Last month, Boris denied during PMQ’s that a party had been held in Downing Street on 13 November 2020; if the Gray report seems set to contradict this denial, the PM could be accused of misleading Parliament, an offence that might be expected to be accompanied with a resignation. But don’t hold your breath just yet. The Commons having its first opportunity to react to this ‘sample’ version of the Gray report was bound to produce a hostile environment for Boris, with the predictable calls for him to quit emanating from opposition parties. Tory backbenchers have not refrained from joining in, however.
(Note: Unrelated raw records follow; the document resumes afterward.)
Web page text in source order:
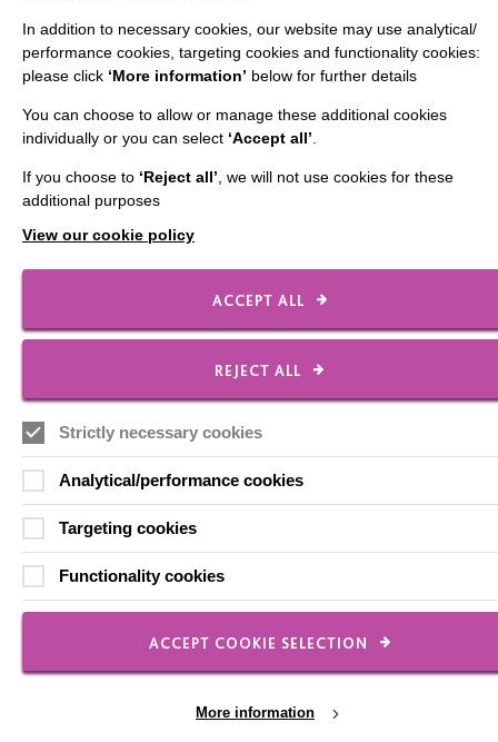
01908 230100
© 2026 MacIntyre. All rights reserved
In addition to necessary cookies, our website may use analytical/
performance cookies, targeting cookies and functionality cookies:
please click ‘More information’ below for further details
You can choose to allow or manage these additional cookies
individually or you can select ‘Accept all’
If you choose to ‘Reject all’ , we will not use cookies for these
additional purposes
View our cookie policy
ACCEPT ALL
REJECT ALL
Strictly necessary cookies
Analytical/performance cookies
Targeting cookies
Functionality cookies
ACCEPT COOKIE SELECTION
More information
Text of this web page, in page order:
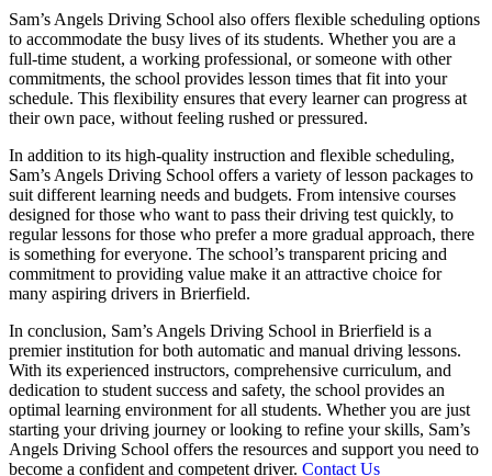
Sam’s Angels Driving School also offers flexible scheduling options
to accommodate the busy lives of its students. Whether you are a
full-time student, a working professional, or someone with other
commitments, the school provides lesson times that fit into your
schedule. This flexibility ensures that every learner can progress at
their own pace, without feeling rushed or pressured.
In addition to its high-quality instruction and flexible scheduling,
Sam’s Angels Driving School offers a variety of lesson packages to
suit different learning needs and budgets. From intensive courses
designed for those who want to pass their driving test quickly, to
regular lessons for those who prefer a more gradual approach, there
is something for everyone. The school’s transparent pricing and
commitment to providing value make it an attractive choice for
many aspiring drivers in Brierfield.
In conclusion, Sam’s Angels Driving School in Brierfield is a
premier institution for both automatic and manual driving lessons.
With its experienced instructors, comprehensive curriculum, and
dedication to student success and safety, the school provides an
optimal learning environment for all students. Whether you are just
starting your driving journey or looking to refine your skills, Sam’s
Angels Driving School offers the resources and support you need to
become a confident and competent driver. Contact Us
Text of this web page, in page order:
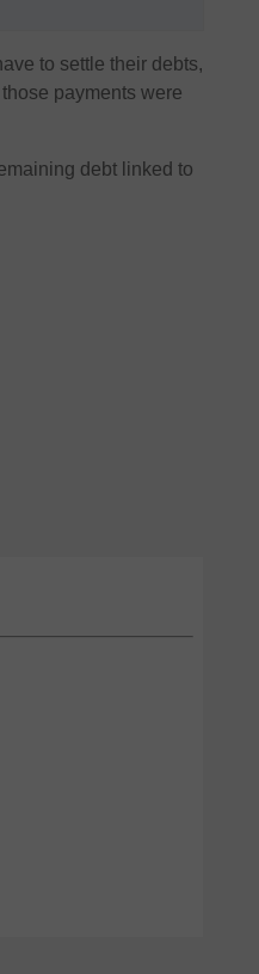
to settle their debts,
payments were
debt linked to
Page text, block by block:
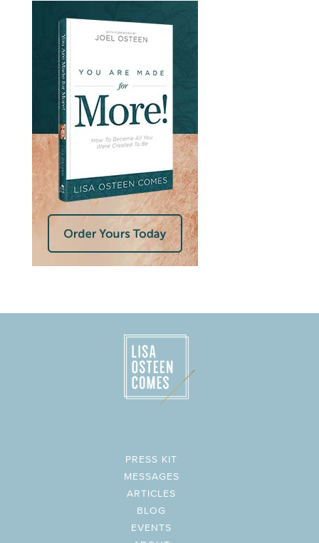
PRESS KIT
MESSAGES
ARTICLES
BLOG
EVENTS
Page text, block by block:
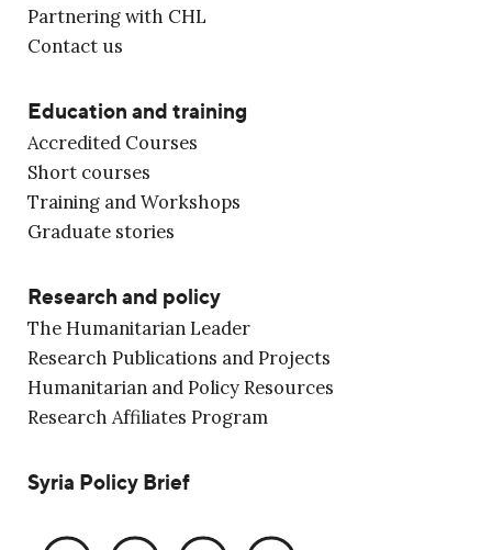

Noted anti-Project Fear Conservative MP Steve Baker spoke of the propaganda campaign’s effect on the public, ‘to bully, to shame and to terrify them into compliance’, and there’s also a fair bit of head shaking when it comes to the decision to hold a couple of parties at No.10 the night before the funeral of the Duke of Edinburgh; regardless of one’s opinion of old Philip, the staggering lack of sensitivity as the sovereign prepared to bury her husband is breathtaking.
As ever where shaky ground stood on by Tory Prime Ministers is concerned, a good deal rests with the response of the 1922 Committee and the 54 complaints against the occupant of No.10 that are required to trigger a leadership contest. We haven’t reached that stage yet, and the convenient intervention of the Met with regards to the full, unexpurgated incarnation of the Sue Gray report means Boris can momentarily deflect questions by announcing there will be no complete Government response to questions on the subject until the police investigation is itself complete – and that’ll hardly be this week. In the Commons today, the PM was able to quote from the current version of the report to support his stance: ‘No conclusions should be drawn or inferences made from this other than it is now for the police to consider the relevant material in relation to those incidents.’ Boris added that ‘it isn’t enough to say sorry’. No, it isn’t; yet, what might be deemed enough by those locked out of the Downing Street shindigs doesn’t appear likely at the moment – though we shall see.